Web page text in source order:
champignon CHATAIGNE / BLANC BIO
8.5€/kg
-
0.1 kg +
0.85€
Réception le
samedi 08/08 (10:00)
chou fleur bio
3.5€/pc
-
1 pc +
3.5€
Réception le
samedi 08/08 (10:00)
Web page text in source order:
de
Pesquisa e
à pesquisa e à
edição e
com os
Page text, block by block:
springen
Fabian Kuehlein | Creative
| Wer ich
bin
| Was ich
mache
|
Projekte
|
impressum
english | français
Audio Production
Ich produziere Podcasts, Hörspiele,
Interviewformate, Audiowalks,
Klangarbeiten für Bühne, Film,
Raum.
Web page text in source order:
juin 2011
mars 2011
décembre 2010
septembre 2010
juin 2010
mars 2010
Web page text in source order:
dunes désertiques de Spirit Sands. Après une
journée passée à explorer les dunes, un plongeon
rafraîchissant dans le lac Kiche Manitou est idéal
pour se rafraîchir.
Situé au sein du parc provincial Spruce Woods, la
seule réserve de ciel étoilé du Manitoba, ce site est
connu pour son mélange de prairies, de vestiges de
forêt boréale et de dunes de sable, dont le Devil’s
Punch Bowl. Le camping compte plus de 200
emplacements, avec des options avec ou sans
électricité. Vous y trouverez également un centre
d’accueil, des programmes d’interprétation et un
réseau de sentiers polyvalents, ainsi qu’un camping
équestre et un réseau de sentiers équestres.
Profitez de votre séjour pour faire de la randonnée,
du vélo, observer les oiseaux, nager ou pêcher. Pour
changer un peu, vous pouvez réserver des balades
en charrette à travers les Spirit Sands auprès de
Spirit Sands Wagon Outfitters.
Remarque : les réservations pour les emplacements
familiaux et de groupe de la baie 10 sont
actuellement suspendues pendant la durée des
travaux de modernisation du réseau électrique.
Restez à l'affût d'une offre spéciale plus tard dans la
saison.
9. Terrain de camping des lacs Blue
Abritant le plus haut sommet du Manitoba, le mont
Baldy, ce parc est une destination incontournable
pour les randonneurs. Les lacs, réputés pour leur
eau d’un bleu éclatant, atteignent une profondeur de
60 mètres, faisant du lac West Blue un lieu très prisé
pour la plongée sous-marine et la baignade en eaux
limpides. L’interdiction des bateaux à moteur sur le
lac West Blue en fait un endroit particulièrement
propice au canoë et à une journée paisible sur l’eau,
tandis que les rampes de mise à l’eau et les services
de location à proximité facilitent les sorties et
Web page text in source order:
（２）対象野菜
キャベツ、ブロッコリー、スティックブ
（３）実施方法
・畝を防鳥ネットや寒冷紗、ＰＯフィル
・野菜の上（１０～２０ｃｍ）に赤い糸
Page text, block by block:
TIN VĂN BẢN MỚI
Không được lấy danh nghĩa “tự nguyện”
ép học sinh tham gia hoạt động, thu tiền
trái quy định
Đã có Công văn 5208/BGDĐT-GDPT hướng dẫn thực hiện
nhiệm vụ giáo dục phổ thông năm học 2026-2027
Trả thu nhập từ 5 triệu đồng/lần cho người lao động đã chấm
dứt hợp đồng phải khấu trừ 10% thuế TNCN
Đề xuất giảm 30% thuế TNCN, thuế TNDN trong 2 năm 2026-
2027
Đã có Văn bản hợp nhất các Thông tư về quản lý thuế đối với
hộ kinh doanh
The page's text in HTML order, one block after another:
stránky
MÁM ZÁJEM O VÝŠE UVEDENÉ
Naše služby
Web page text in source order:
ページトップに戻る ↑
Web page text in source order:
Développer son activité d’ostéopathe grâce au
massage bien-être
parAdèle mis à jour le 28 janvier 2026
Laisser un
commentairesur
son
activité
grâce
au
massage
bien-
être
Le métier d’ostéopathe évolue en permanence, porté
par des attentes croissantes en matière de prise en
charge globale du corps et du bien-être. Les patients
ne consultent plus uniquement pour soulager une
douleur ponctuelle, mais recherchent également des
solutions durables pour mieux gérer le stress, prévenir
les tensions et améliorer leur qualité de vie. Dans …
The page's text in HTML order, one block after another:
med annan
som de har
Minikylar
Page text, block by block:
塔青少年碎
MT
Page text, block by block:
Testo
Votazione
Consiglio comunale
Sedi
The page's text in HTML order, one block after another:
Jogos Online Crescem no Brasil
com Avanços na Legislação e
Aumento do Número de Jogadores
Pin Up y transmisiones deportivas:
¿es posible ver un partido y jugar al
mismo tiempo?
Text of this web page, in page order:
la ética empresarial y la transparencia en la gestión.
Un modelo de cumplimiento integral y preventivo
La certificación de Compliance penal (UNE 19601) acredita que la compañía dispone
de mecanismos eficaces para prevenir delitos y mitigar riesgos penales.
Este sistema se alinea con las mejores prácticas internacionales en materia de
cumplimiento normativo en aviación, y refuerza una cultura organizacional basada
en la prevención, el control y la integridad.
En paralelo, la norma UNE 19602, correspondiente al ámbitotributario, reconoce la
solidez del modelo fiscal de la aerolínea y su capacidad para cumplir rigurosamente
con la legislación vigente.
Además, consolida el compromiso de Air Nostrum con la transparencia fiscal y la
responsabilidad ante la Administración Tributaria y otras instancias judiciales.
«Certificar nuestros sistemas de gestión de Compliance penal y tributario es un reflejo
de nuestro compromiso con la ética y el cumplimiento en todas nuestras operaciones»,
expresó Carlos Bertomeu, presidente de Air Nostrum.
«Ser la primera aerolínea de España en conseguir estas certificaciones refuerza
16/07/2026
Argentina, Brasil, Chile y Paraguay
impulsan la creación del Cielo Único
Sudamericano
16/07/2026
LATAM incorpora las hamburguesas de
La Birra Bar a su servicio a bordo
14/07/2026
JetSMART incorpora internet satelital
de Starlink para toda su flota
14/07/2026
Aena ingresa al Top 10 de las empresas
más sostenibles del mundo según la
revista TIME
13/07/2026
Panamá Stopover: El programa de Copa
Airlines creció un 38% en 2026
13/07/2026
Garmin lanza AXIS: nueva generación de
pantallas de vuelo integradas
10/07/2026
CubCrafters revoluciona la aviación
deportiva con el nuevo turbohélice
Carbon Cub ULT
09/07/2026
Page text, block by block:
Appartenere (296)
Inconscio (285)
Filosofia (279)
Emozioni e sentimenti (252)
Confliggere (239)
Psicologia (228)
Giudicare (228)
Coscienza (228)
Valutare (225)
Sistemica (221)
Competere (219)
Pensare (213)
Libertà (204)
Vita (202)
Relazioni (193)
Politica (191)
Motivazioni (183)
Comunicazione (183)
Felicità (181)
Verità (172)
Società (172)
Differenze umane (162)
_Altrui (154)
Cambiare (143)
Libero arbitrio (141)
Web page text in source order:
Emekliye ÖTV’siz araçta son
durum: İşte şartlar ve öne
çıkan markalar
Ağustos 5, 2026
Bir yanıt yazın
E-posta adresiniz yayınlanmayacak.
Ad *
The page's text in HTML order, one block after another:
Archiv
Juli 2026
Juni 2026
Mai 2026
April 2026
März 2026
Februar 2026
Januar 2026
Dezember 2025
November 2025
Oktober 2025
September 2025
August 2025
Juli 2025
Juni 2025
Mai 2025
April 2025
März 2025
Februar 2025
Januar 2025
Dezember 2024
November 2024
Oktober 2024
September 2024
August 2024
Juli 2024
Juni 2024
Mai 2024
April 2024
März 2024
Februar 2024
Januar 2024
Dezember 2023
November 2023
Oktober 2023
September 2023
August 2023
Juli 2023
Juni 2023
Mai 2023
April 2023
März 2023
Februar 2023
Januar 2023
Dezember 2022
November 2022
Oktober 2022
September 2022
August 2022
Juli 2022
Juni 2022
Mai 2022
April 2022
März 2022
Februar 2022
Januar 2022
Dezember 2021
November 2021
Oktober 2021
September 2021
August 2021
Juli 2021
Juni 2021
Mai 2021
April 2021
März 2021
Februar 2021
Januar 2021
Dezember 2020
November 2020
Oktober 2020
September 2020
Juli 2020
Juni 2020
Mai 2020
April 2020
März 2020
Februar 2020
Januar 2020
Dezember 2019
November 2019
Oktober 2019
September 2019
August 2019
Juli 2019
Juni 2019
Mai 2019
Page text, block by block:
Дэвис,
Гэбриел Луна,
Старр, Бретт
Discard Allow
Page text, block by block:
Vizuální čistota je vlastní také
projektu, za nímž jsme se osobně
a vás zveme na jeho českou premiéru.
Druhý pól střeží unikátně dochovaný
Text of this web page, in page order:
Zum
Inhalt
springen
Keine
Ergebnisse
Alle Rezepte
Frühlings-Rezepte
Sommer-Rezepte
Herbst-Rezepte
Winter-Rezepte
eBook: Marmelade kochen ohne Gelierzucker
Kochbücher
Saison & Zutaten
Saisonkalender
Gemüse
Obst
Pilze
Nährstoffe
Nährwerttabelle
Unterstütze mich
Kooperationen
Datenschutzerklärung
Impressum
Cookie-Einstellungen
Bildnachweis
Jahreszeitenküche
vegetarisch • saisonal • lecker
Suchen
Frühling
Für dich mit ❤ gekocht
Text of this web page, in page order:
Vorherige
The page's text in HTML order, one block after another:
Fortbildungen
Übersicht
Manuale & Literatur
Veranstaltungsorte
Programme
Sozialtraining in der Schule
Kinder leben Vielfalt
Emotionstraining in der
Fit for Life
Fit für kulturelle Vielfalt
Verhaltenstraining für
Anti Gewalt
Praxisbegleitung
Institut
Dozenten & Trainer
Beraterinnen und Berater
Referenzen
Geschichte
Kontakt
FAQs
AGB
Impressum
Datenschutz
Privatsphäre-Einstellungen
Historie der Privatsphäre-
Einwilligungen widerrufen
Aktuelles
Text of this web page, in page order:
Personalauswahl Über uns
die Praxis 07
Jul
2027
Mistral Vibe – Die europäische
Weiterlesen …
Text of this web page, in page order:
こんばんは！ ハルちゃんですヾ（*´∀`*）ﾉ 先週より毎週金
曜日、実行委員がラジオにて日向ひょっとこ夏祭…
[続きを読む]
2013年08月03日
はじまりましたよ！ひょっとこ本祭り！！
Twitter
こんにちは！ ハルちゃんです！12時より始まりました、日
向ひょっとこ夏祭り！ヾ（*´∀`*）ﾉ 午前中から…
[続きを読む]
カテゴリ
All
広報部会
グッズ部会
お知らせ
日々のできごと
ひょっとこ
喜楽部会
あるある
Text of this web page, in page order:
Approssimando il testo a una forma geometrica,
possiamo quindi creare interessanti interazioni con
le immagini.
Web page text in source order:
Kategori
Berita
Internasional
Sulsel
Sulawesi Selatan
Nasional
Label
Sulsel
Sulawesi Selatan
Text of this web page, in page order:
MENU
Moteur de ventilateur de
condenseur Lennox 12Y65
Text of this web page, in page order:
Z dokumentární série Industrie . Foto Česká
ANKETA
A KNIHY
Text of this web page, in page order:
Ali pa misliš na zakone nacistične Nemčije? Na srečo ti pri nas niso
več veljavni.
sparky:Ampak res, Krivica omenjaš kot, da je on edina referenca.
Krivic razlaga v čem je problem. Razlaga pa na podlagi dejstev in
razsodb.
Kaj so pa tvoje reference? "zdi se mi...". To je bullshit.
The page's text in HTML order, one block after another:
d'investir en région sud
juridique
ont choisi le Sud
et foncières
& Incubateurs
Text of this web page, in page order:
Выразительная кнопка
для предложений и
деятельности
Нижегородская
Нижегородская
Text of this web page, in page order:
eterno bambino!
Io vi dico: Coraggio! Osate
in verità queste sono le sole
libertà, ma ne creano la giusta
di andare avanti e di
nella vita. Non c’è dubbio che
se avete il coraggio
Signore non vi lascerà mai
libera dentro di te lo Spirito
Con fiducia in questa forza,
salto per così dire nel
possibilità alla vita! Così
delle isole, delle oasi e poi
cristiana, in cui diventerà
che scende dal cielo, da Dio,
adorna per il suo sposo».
★ ★ ★ ★ ★ ★ ★
- _Exercise description_
What you give back must be the stretch above, starting at the line with "August 2024" and ending at the line with "Discard Allow", copied exactly.

- _Expected answer_
August 2024
Juli 2024
Juni 2024
Mai 2024
April 2024
März 2024
Februar 2024
Januar 2024
Dezember 2023
November 2023
Oktober 2023
September 2023
August 2023
Juli 2023
Juni 2023
Mai 2023
April 2023
März 2023
Februar 2023
Januar 2023
Dezember 2022
November 2022
Oktober 2022
September 2022
August 2022
Juli 2022
Juni 2022
Mai 2022
April 2022
März 2022
Februar 2022
Januar 2022
Dezember 2021
November 2021
Oktober 2021
September 2021
August 2021
Juli 2021
Juni 2021
Mai 2021
April 2021
März 2021
Februar 2021
Januar 2021
Dezember 2020
November 2020
Oktober 2020
September 2020
Juli 2020
Juni 2020
Mai 2020
April 2020
März 2020
Februar 2020
Januar 2020
Dezember 2019
November 2019
Oktober 2019
September 2019
August 2019
Juli 2019
Juni 2019
Mai 2019
Page text, block by block:
Дэвис,
Гэбриел Луна,
Старр, Бретт
Discard Allow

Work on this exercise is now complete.